▸ **Problem statement**
Any images in the records should be skipped; transcribe the rest exactly.

____ Records provided

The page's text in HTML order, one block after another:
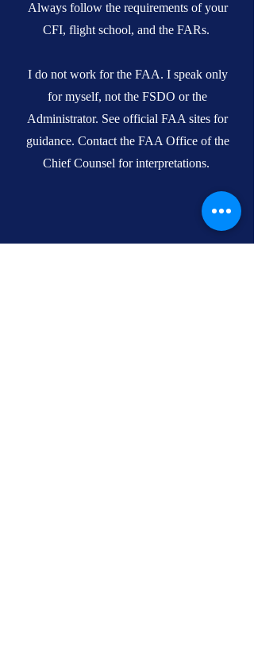
Always follow the requirements of your
CFI, flight school, and the FARs.
I do not work for the FAA. I speak only
for myself, not the FSDO or the
Administrator. See official FAA sites for
guidance. Contact the FAA Office of the
Chief Counsel for interpretations.
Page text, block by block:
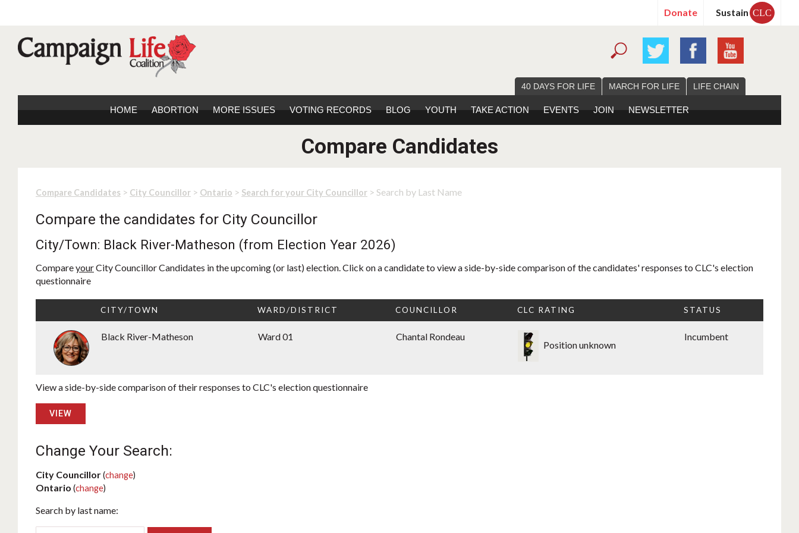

________

▸ **Problem solution**
The page's text in HTML order, one block after another:
Always follow the requirements of your
CFI, flight school, and the FARs.
I do not work for the FAA. I speak only
for myself, not the FSDO or the
Administrator. See official FAA sites for
guidance. Contact the FAA Office of the
Chief Counsel for interpretations.
Page text, block by block:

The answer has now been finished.